Eventually, I realized that some things look good in the movies and in the pages of a story book. They are fiction for a reason. Reality is so much different. It isn’t always so glamorous. Everything isn’t meant to be picture perfect.

Oh yeah, let me tell you. I don’t really know what they call perfect friends, but I got some which are the best in the world. And my boyfriend and I share a relationship that is a hell lot better than any scriptwriter could ever imagine. And besides, they’re real.

<3

Friday, December 5, 2008

A castle of cards

My life is like building a castle of cards. I build my fairy-tale dreams just as carefully as you need to place the card to make them stay. And then, when I’m almost done, a small shake brings it all down, and I start all over again.

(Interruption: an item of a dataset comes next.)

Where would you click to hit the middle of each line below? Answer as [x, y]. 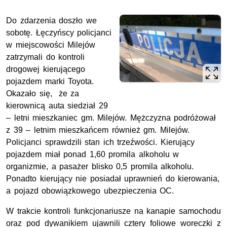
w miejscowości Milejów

Well, its not as easy as it sounds. I dream of big things, and to see it crumble down is like so much painful. It sores my eye, it breaks me from the inside.

I admit that sometimes I am the reason behind it, its my unsteadiness that brings the castle down, but mostly, it’s the wind. Its something beyond my control, and I’m unable to shield my dreams from it.

The night of 4th December, 2008. I had built the biggest stack of all. I was so damn happy, it stood so tall. And then came the strongest gush of wind. It broke the stack, it tore the cards into pieces, and a few flew straight to my heart and stung in so deep. I could feel the happiness drain out of my body, leaving me shaken, cold, weak. . .

Was it my fault? No. was it something under my control? No. did I ever do something to deserve this? I don’t know. Anguished cries of ‘why’ were echoing inside my head. I wanted answers to questions I never thought I’d ever ask. Everything seemed so perfect just a few minutes ago. Why did he have to do this? Was my love not enough?

I don’t think he knows the intensity of the pain he made me go through. Will I ever be able to get over this? Will I be able to forgive him? Surely I’ll try, but will I?

I stayed up all night thinking of what to do. But It doesn’t help if you have a fucked up and malfunctioning mind, you know. And its strange, but for some reason, I didn’t get the stupid urge to slit my wrist this time. I lied down letting all the pain engulf me from the inside, it was the only thing making me feel alive anyway.

I was afraid to sleep. I knew if I did, those dreams would be back again. And I was already going through so much, I didn’t have the strength to bear it. I felt like sleep too, along with the happiness, had abandoned my body.

In the morning, I told a friend about it. He said, “I’ve felt the same damn thing. It’ll pass.” Everybody says so. But I don’t think anyone ever felt the way I do now. Its like all the bad things put together.

I hope I make it through this. Because I done wanna give up. I wont give up. Maybe I’m weak and faltering, but not helpless. I’m just gonna start with a new set of cards and start building it all over again, until the next gush of wind comes my way, all the while hoping that it doesn’t.